DESCRIPTION OF CATELLUS DEVELOPMENT CORPORATION TRANSITION INCENTIVE PLAN

EX-10.2 4 dex102.htm DESCRIPTION OF CATELLUS DEVELOPMENT CORPORATION TRANSITION INCENTIVE PLAN Description of Catellus Development Corporation Transition Incentive Plan

EXHIBIT 10.2

 

DESCRIPTION OF CATELLUS DEVELOPMENT CORPORATION

TRANSITION INCENTIVE PLAN

 

1. Purpose of Plan

 

On February 10, 2004, the Compensation and Benefits Committee of the Board of Directors of Catellus Development Corporation (the “Company”) approved the design of a Transition Incentive Plan (the “TIP” or “Plan”). The TIP was designed in conjunction with the overall executive compensation program for 2004, which included a reduction in the maximum cash bonus opportunities for most executives. The purpose of the TIP is to reward executives for attaining certain key milestones related to the transition of the Company from a C corporation to a real estate development trust, or REIT.

 

2. Performance Period

 

The performance period for the TIP began on January 1, 2004, and will end on December 31, 2006.

 

3. Relationship to Catellus Development Corporation 2003 Performance Award Plan

 

TIP awards are intended to be performance-based awards under the Catellus Development Corporation 2003 Performance Award Plan.

 

4. Performance Unit Awards; Tranches; Performance Measures

 

TIP awards are non-voting units of measurement (“Performance Units”) that are deemed to represent one share of the Company’s common stock. Each award of Performance Units consists of four separate tranches, or parts, each of which will vest and become non-forfeitable based on the degree of achievement of the performance targets, or goals, set by the Compensation and Benefits Committee for the following four performance measures (collectively, the “Performance Measures”): (1) completion of vertical projects under construction; (2) completion of infrastructure projects under construction; (3) reduction in the dollar amount of contingent liabilities; and (4) net monetization of non-core assets.

 

5. Participation in the Plan

 

The Compensation and Benefits Committee determines the executives who participate in the TIP.

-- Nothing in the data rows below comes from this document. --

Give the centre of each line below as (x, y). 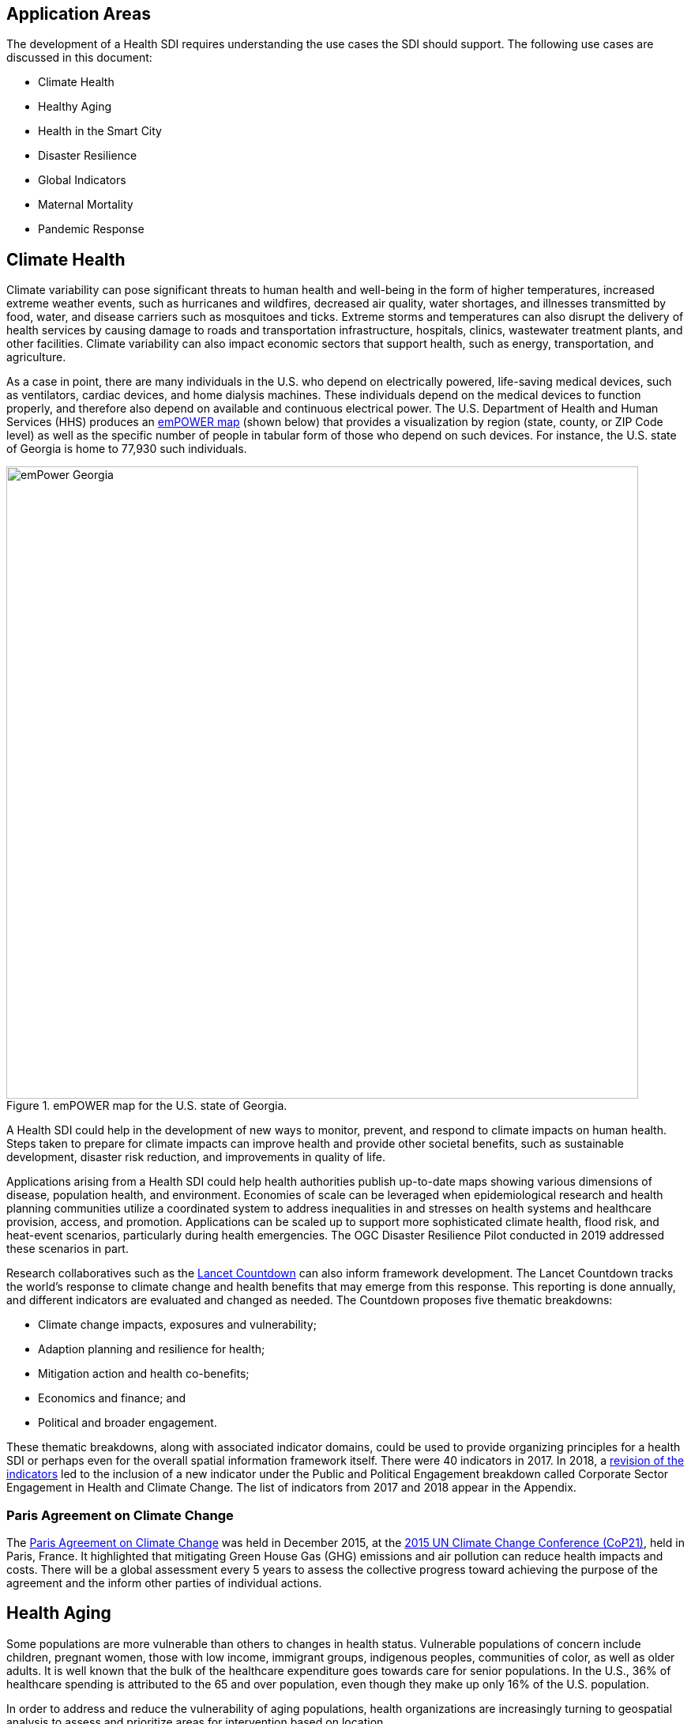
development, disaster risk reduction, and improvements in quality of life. (196, 1157)
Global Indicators (82, 180)
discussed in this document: (79, 58)
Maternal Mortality (86, 205)
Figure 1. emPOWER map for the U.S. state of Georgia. (147, 1106)
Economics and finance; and (112, 1398)
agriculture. (36, 357)
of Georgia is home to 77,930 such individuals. (127, 449)
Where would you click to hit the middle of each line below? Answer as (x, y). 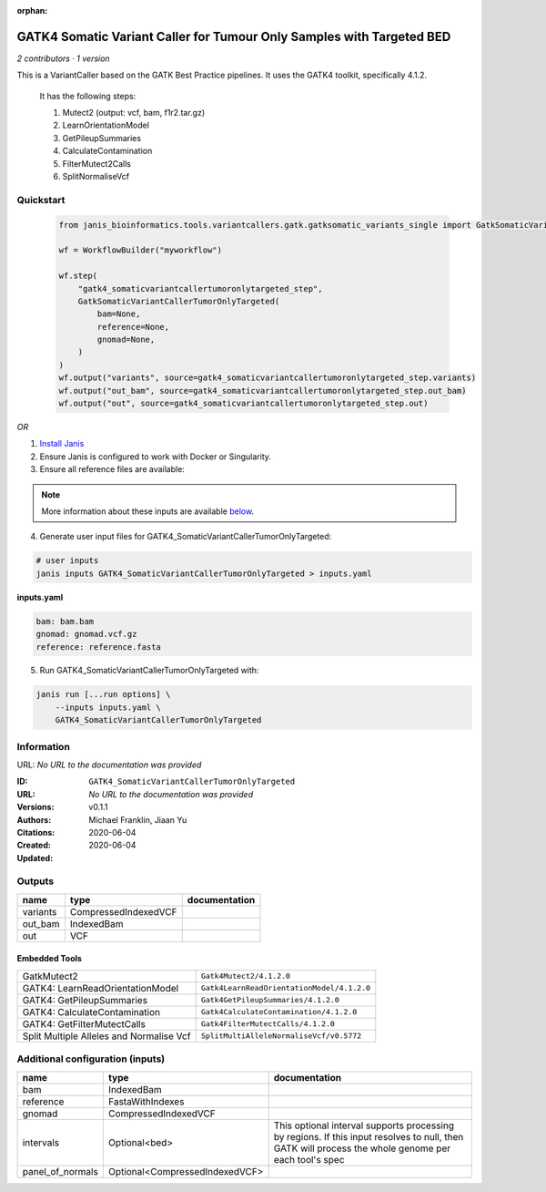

6. Performance Unit Accounts; Dividend Equivalents

 

Each participant has an account under the TIP (the “Performance Unit Account”). The Compensation and Benefits Committee determines the number of Performance Units in each separate tranche awarded to each participant. The number of Performance Units awarded is credited to the participant’s Performance Unit Account. Each participant is entitled to dividend equivalents on his or her Performance Units representing dividends on an equal number of shares of the Company’s common stock. The dividend equivalents are payable by the crediting of additional Performance Units to the participant’s Performance Unit Account.

 

7. Vesting of Awards

 

As of December 31, 2004, the Compensation and Benefits Committee will determine the extent to which each performance target for each Performance Measure has been achieved. For each Performance Measure for which at least 50% of the performance target has then been achieved, the tranche corresponding to that Performance Measure will become vested and non-forfeitable as to 50% of the Performance Units in that tranche; provided, however, that as to certain participants the vesting date will be deferred for one year.

 

If 50% of the performance target for any Performance Measure is not achieved by December 31, 2004, the Compensation and Benefits Committee will determine the calendar quarter (if any) ending on or before December 31, 2006, in which 50% of such performance target is first achieved. Upon any such achievement, the tranche corresponding to that Performance Measure will become vested and non-forfeitable as to 50% of the Performance Units in that tranche; provided, however, that as to certain participants the vesting date will be deferred for one year.

 

After 50% of the performance target for any Performance Measure has been achieved, the Compensation and Benefits Committee will determine the additional extent (if any) to which such performance target is achieved as of the end of each calendar year ending on or before December 31, 2006. The percentage vesting of the tranche corresponding to such Performance Measure will be increased to match the percentage of achievement of the performance target for such Performance Measure; provided, however, that as to certain participants the vesting date will be deferred for one year.

 

Notwithstanding anything to the contrary stated above, if at any time after December 31, 2004, the Compensation and Benefits Committee determines that 100% of a performance target for a Performance Measure has been achieved, the tranche corresponding to such Performance Measure will become fully vested; provided, however, that as to certain participants the vesting date will be deferred for one year.


8. Forfeiture of Performance Units

 

If at least 50% of the performance target for any Performance Measure is not achieved by December 31, 2006, each participant will forfeit all of the Performance Units in the tranche that corresponds to such Performance Measure. If at least 50% but less than 100% of a performance target for any Performance Measure has been achieved by December 31, 2006, each participant will forfeit a proportionate number of Performance Units in the corresponding tranche.

 

9. Payment for Performance Stock Units

 

Any vested Performance Units will be payable in the form of an equal number of shares of the Company’s common stock based on the fair market value of the stock.